When a visitor access HTTPS website, it undergoes encryption session with a Digital SSL Certificate, which helps stoppage of anyone other to interfere or access the data transfer. Well known browsers shows padlock icon and https:// in the address bar to show the visitors that website is secured by HTTPs.  There will be additional green address bar highlighting for the website owners with extended validation SSL certificates.

Benefits of https

  • Stoppage of man-in-the-middle attacks,
  • HTTPS could give ranking boost in search results
  • Total Privacy of User data like browsing history and credit card numbers.

Drawback

  • Page Load speed: There will be increase in page load time by adopting secured encryption for your site, as HTTPS requires one more communication between servers.
  • Redirection: Make sure to do proper http to https redirection and other canonicalization issues to avoid any keyword penalty.

Just a Tip:

1)      Google has incorporated the addition of HTTPs sites and reporting on them.

2)      There is no influence on rankings, depending on the type of certificate you use. For now. (Extended Validation, Organisation Validation or Domain Validation)

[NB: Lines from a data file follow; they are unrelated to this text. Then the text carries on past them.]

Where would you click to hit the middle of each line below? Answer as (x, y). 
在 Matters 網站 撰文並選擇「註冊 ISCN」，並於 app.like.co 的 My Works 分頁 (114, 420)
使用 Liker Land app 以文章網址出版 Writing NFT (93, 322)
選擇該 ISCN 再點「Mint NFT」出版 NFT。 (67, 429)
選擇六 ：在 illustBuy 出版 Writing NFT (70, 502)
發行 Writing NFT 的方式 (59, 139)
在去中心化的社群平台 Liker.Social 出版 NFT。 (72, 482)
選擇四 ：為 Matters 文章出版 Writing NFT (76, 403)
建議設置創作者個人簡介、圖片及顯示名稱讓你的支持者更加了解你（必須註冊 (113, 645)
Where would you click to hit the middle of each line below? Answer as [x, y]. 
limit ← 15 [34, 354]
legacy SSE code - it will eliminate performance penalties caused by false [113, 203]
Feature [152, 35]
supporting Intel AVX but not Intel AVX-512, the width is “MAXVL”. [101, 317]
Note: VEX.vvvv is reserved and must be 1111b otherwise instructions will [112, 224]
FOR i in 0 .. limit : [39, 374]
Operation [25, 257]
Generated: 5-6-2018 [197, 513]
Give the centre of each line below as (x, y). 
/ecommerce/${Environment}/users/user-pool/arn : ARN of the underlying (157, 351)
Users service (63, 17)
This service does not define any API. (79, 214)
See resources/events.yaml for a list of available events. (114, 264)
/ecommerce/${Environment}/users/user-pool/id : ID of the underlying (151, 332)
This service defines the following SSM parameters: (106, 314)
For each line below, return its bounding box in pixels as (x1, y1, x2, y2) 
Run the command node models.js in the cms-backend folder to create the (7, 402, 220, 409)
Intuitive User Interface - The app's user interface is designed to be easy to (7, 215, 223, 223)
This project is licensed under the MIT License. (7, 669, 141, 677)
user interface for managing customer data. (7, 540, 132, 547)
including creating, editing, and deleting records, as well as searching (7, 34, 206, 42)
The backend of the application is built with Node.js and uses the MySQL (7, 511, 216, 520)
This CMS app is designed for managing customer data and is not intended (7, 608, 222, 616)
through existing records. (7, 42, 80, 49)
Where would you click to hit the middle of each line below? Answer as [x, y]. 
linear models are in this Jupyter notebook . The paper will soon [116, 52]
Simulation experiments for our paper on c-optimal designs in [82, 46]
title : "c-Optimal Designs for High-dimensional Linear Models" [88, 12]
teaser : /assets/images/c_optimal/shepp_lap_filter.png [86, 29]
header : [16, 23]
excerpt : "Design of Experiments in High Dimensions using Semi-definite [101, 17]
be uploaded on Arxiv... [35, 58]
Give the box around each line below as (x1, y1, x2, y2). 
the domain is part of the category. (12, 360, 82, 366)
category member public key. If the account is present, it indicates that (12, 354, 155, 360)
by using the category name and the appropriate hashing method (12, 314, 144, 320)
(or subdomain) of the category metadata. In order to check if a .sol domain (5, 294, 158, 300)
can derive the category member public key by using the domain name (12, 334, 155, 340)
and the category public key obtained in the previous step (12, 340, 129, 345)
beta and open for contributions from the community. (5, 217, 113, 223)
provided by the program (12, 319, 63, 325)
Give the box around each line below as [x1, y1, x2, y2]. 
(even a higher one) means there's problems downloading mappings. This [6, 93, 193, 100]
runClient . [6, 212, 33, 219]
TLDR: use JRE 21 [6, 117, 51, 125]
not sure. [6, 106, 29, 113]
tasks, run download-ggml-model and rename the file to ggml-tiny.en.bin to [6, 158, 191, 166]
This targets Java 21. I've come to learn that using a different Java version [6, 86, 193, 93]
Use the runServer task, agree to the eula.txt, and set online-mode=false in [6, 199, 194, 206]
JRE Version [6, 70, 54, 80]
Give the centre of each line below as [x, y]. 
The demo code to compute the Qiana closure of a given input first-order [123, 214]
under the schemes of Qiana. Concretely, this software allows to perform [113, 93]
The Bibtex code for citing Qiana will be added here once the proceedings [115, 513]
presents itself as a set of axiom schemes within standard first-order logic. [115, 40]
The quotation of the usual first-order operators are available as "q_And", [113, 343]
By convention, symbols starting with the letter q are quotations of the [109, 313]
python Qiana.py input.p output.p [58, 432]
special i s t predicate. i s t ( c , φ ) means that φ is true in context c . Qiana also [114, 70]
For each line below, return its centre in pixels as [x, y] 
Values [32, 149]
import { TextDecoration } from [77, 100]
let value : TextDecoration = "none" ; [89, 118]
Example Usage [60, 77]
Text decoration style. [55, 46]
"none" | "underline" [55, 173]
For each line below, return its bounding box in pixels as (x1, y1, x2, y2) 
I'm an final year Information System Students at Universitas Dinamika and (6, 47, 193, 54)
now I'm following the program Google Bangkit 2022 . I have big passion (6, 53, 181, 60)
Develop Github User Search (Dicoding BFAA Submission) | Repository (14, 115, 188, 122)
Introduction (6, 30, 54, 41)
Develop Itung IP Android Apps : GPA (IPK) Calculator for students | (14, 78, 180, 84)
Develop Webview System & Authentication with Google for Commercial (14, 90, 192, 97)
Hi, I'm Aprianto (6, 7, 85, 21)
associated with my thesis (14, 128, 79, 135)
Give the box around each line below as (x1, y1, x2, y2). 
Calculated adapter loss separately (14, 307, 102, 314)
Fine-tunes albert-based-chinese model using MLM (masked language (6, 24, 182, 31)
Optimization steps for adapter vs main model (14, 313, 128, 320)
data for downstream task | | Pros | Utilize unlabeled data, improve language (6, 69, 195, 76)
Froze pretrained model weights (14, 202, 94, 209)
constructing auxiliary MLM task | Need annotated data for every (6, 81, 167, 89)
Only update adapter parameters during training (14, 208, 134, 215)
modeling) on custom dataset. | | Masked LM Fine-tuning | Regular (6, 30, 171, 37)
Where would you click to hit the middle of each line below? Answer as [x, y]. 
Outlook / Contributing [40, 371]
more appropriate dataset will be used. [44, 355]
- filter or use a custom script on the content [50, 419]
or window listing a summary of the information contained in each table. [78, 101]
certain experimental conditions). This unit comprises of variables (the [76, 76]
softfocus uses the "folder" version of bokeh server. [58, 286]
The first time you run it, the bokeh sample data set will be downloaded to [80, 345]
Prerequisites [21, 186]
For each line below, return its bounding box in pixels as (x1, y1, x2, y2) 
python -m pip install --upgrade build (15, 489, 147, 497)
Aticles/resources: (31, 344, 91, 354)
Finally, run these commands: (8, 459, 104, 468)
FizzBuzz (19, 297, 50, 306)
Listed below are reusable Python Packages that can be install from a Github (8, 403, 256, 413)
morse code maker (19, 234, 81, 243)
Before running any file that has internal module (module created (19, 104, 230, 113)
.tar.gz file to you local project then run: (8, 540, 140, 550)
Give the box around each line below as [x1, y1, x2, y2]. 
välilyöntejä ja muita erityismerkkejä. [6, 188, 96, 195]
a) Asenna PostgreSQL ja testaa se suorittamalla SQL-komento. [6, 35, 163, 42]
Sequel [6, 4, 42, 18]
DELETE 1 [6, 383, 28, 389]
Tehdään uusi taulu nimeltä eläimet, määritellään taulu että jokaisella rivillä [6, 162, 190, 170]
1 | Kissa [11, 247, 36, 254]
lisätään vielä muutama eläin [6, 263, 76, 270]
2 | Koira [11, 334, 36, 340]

3)      You will notice the increase in “Direct Traffic” if your website is in “http” version. This is due to the traffic passes from a HTTPS site to a HTTP site, there is no idea from where it is coming from.

To get started with HTTPs, here are some of the basic tips as included in their blog:

  • Decide the kind of certificate you need:
    • Single (www.website.com)
    • Multi-domain (www.website.com, www.subdomain.website.com, www.website.net)
    • Wildcard (www.website.com, www.subdomain1.website.com, www.subdomain2.website.com, etc.)
  • Use 2048-bit key certificates
  • Use relative URLs for resources that reside on the same secure domain
  • Use protocol relative URLs for all other domains
  • Check out our Site move article for more guidelines on how to change your website’s address
  • Don’t block your HTTPS site from crawling using robots.txt
  • Allow indexing of your pages by search engines where possible. Avoid the noindex robots meta tag

Conclusion:

Going for HTTPS depends on the business, whether it is just informational or E-commerce. There has been increase in number of attacks from various malwares, Internet Fraud and session hijacking. This leads putting your business and reputation at risk. Nowadays, after suffering from various cybercrime, peoples are getting aware and doing online activities at secured and trusted websites.

At this point of time, instead of looking at the small weightage of ranking boost, website owners should be more careful to the security and trust. No Miracle going to happen for keyword ranking by https and Google is pushing for safety and more improved online security.